* About this exercise
The entries that follow must be given again exactly, with no pictures kept.

* Excerpted data
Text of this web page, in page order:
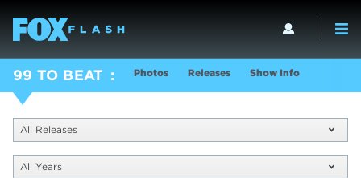
99 TO BEAT Photos Releases Show Info
All Releases
All Years
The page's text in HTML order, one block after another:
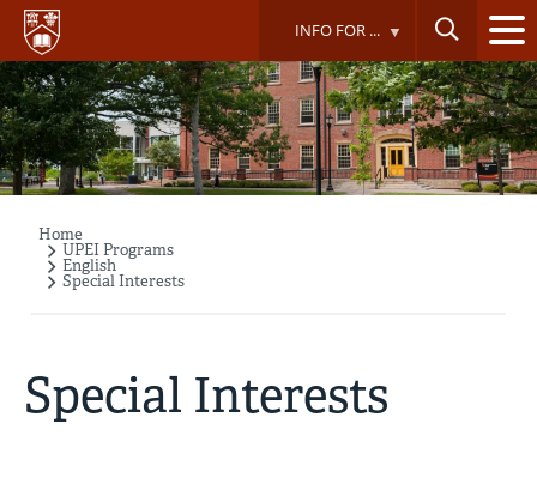
Skip
main
content
INFO FOR ...
Breadcrumb
Home
UPEI Programs
English
Special Interests
Special Interests

* Response area
Text of this web page, in page order:
99 TO BEAT Photos Releases Show Info
All Releases
All Years
The page's text in HTML order, one block after another:
Skip
main
content
INFO FOR ...
Breadcrumb
Home
UPEI Programs
English
Special Interests
Special Interests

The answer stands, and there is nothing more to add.